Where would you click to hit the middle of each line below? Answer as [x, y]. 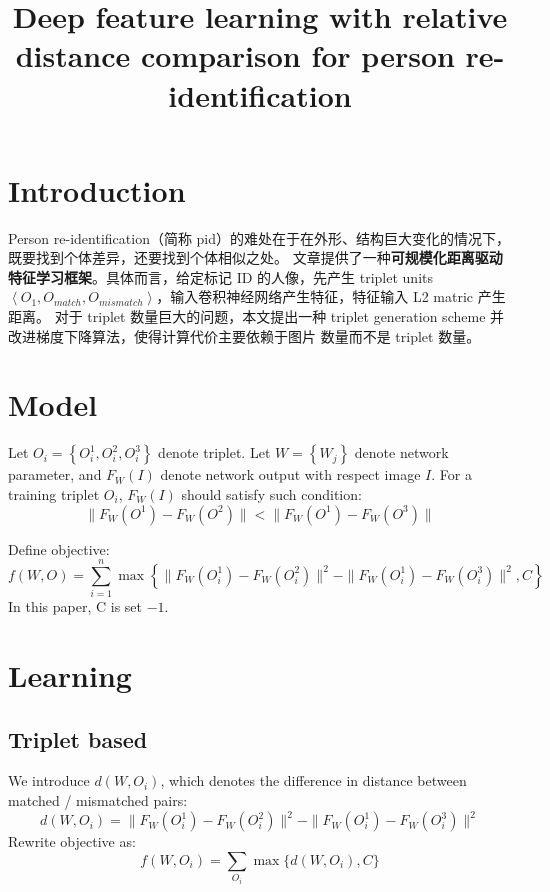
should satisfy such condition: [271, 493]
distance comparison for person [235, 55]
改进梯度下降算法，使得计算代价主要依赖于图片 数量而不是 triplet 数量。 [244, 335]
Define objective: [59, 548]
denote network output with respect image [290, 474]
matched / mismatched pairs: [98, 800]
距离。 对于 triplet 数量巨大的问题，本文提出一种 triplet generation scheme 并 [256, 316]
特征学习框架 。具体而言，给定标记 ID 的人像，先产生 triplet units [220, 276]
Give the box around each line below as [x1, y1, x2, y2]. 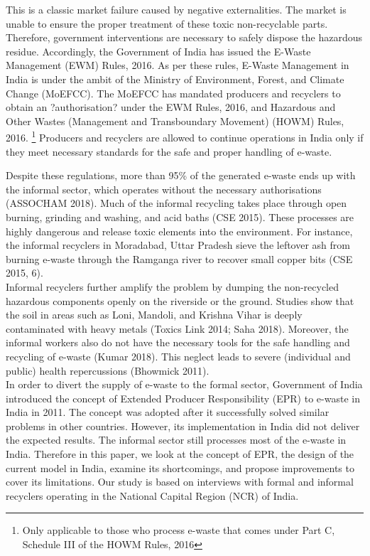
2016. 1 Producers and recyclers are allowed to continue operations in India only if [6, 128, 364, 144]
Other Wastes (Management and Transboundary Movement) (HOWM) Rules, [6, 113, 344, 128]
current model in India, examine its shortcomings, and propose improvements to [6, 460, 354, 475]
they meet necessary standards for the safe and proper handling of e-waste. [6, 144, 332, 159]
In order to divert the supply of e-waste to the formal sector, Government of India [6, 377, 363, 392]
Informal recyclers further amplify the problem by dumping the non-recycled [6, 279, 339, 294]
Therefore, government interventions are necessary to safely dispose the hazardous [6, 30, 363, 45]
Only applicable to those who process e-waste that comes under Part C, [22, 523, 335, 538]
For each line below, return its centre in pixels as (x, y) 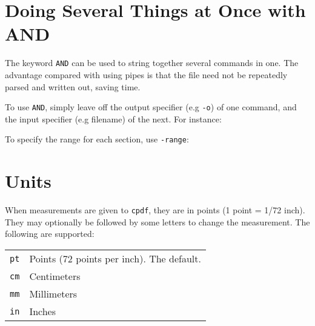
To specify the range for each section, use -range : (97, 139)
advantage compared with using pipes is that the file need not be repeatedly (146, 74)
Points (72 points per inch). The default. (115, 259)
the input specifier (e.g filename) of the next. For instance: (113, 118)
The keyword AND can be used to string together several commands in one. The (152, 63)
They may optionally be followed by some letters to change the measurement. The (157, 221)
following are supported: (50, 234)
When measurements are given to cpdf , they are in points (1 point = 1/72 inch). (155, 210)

__________________________________________________

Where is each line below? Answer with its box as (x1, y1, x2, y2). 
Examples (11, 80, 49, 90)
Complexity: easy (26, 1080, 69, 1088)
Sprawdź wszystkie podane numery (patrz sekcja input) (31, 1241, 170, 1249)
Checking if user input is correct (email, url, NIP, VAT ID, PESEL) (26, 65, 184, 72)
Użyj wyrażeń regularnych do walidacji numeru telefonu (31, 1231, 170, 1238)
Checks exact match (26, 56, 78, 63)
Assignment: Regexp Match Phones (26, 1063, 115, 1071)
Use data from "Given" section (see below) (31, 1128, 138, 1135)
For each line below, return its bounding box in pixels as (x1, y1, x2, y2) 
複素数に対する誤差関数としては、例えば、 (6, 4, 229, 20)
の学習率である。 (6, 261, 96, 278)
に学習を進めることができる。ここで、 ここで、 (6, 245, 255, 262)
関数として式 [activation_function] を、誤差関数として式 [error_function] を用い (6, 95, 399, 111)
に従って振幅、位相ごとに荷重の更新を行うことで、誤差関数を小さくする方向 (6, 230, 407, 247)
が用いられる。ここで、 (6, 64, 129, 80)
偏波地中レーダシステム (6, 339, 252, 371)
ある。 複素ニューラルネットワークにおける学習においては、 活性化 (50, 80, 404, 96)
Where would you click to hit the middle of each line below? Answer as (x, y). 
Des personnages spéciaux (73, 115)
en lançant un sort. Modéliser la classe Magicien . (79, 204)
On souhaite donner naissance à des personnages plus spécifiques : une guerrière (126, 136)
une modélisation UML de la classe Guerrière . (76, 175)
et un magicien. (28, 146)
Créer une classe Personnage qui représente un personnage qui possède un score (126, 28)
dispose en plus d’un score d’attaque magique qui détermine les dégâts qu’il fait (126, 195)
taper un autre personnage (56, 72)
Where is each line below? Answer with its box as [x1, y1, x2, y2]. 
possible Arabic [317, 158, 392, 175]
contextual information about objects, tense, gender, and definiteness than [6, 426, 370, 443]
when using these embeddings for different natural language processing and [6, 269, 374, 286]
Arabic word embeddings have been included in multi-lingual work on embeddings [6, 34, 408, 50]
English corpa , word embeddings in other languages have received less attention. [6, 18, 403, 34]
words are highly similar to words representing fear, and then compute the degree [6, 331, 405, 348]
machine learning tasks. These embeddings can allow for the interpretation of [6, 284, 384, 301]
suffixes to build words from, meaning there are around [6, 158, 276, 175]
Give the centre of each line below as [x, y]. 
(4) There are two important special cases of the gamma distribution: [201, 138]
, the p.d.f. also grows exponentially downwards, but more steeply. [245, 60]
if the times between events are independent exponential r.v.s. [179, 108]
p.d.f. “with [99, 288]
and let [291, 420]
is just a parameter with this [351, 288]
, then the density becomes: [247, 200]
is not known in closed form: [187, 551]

__________________________________________________

> Problem to work on: From the data above, reproduce word for word the lines running from the line with "Use data from" to the line with "に学習を進めることができる。ここで、 ここで、 (6, 245, 255, 262)", ends included.

> Answer to the exercise:
Use data from "Given" section (see below) (31, 1128, 138, 1135)
For each line below, return its bounding box in pixels as (x1, y1, x2, y2) 
複素数に対する誤差関数としては、例えば、 (6, 4, 229, 20)
の学習率である。 (6, 261, 96, 278)
に学習を進めることができる。ここで、 ここで、 (6, 245, 255, 262)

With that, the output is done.